--- START ---

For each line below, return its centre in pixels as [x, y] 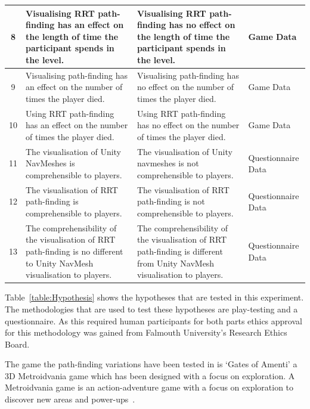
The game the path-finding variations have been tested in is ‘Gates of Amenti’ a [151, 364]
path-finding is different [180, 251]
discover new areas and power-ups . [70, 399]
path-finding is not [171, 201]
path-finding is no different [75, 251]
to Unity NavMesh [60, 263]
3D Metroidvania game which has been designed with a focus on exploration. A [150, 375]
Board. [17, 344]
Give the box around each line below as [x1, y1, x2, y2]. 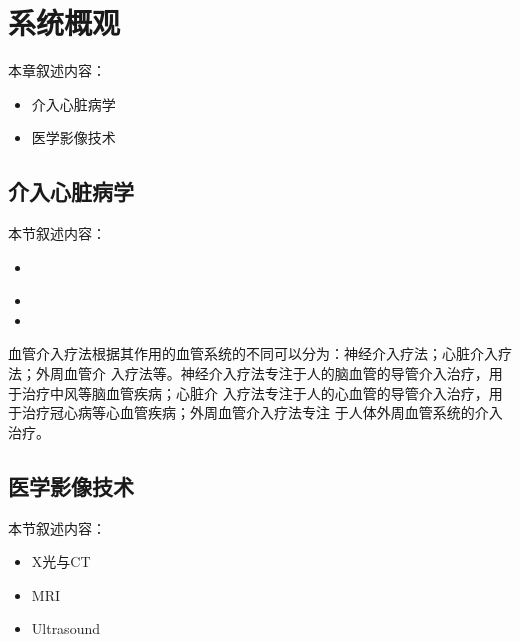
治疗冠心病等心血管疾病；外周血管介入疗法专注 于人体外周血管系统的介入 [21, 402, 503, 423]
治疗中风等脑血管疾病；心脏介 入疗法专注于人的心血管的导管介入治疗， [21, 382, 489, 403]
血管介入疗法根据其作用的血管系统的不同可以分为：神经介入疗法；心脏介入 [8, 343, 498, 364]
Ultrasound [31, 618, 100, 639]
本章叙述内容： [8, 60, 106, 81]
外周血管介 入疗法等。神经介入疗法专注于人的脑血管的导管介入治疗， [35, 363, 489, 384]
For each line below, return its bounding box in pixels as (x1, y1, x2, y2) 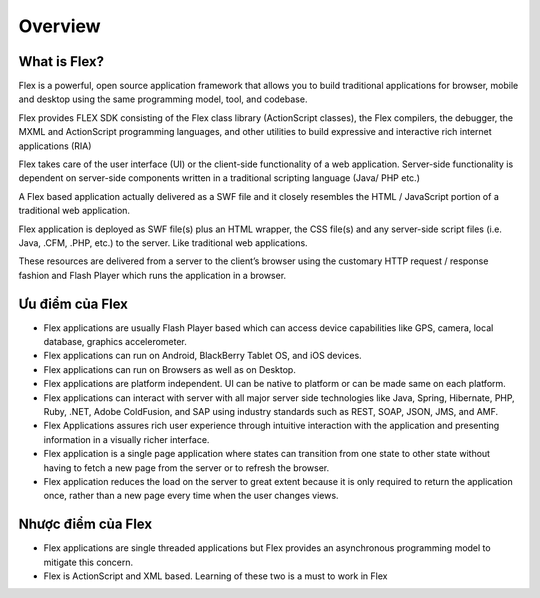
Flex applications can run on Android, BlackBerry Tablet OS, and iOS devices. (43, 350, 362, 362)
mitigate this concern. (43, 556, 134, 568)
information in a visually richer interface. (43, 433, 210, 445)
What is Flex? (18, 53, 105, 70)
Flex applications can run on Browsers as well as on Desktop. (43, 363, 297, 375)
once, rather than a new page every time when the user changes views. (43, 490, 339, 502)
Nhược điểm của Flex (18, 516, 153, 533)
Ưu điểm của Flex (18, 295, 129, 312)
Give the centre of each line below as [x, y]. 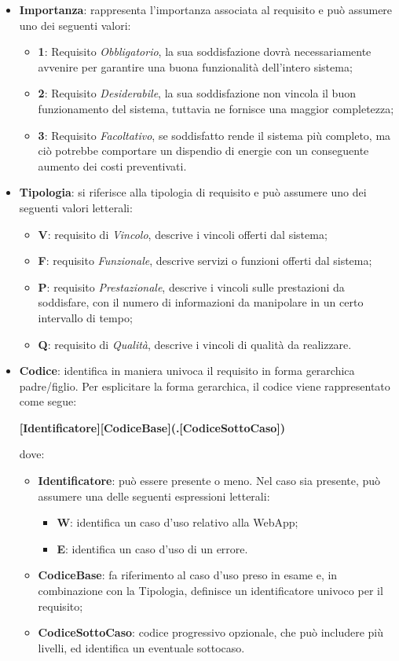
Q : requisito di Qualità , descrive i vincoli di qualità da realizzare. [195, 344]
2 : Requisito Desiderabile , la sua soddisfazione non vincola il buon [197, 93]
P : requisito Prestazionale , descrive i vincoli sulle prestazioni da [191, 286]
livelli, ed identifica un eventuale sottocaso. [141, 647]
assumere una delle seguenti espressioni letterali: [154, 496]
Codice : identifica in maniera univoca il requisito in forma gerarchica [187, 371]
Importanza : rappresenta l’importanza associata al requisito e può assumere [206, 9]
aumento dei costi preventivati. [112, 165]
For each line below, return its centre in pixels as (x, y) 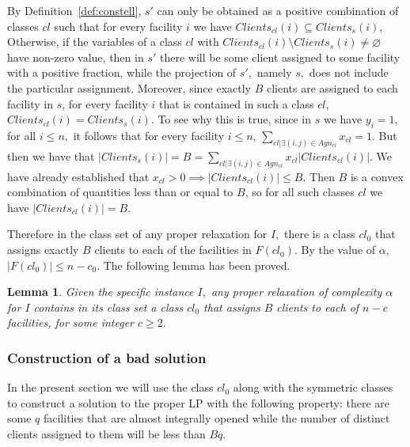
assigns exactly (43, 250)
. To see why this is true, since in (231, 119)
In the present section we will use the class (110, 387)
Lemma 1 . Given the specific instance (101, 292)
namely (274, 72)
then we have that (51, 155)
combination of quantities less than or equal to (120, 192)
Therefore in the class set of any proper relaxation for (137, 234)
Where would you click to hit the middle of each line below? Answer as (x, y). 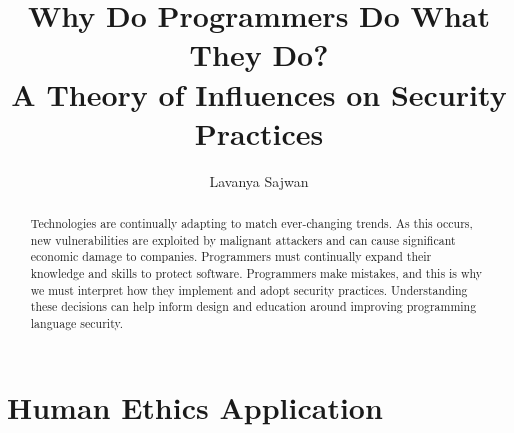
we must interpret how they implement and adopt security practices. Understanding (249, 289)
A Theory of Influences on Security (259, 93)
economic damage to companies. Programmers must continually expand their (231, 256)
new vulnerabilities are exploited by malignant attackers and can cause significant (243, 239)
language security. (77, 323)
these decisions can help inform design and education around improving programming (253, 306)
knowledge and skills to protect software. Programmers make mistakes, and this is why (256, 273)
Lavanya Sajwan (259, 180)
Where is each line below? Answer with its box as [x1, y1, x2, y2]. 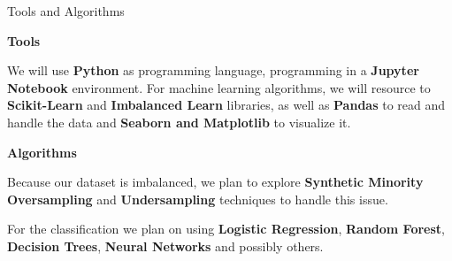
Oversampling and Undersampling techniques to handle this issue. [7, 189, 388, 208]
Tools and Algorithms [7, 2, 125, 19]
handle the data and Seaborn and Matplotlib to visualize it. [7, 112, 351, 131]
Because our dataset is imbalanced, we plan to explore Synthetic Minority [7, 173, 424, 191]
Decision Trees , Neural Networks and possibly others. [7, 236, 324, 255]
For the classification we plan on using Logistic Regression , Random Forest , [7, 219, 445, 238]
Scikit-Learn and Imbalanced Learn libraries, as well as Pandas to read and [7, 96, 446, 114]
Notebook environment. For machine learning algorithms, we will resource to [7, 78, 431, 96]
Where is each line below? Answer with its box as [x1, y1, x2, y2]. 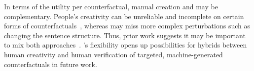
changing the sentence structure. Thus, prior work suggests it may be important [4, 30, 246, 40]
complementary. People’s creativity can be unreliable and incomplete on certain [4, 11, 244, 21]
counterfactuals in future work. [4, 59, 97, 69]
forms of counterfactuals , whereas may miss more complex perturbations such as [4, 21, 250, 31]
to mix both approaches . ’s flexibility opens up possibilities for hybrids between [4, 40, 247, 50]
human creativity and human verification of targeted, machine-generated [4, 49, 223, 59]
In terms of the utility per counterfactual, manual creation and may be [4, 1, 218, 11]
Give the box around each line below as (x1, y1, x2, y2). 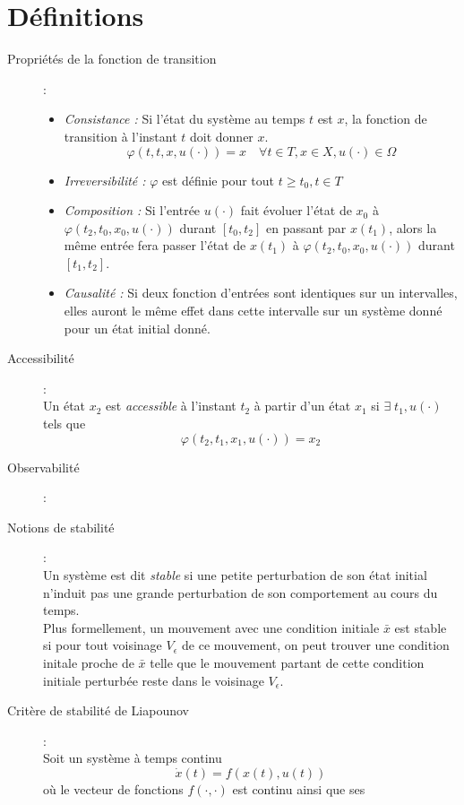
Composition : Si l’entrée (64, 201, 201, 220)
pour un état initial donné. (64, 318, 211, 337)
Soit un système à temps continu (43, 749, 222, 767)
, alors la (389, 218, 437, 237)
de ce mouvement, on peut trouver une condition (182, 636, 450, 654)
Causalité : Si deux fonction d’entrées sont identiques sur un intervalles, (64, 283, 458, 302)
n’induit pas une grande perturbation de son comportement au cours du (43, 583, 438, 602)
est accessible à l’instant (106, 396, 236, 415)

--- END ---

AIM OF THE EXERCISE:
Every line containing the string "vincoli" is required; copy each such line from the data.

EXERCISE OUTPUT:
Q : requisito di Qualità , descrive i vincoli di qualità da realizzare. [195, 344]
P : requisito Prestazionale , descrive i vincoli sulle prestazioni da [191, 286]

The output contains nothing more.